Portion control is something that people have a great deal of trouble with and I was no exception. When people eat out the portions are typically huge. An easy way to figure out a good portion is to look at the palm of your open hand and that is what your protein portion should be. Your fist would be your carbs and for vegetables that would also be your fist.

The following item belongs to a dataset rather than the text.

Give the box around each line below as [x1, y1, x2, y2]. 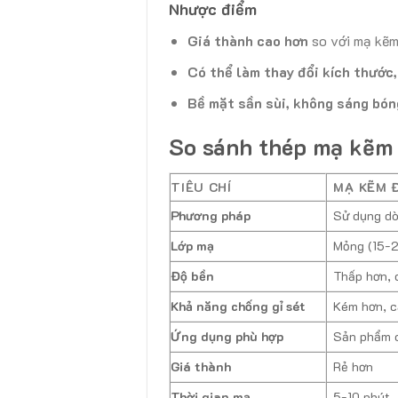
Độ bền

I don’t really like to refer to what I eat as a diet, because I believe that the word diet comes with a negative connotation. People try diets. People do diets for a set amount of time and in some cases an undefined period of time. Low carb no carb, grapefruit, 30 day diet. These are diets that you can’t stick with. I guess you get on them and lose some weight and go back to your old ways. You are setting yourself up to fail. Planning is a great idea, however, I don’t like to plan to fail. If it happens, I’ll learn from it but I don’t want it predetermined. In 1998 when I did the Body for Life and got my body fat into the single digits, I was on a diet that I couldn’t stick with. It was pretty much a bodybuilder diet. All of my food was bland. If I wanted to get crazy and spice things up, than I would put spicy mustard on my bland chicken. In some cases I would also cut my carbs. You do cut fat, but you also burn muscle and you feel like crap. I stuck with it for a long time. Eventually, I failed.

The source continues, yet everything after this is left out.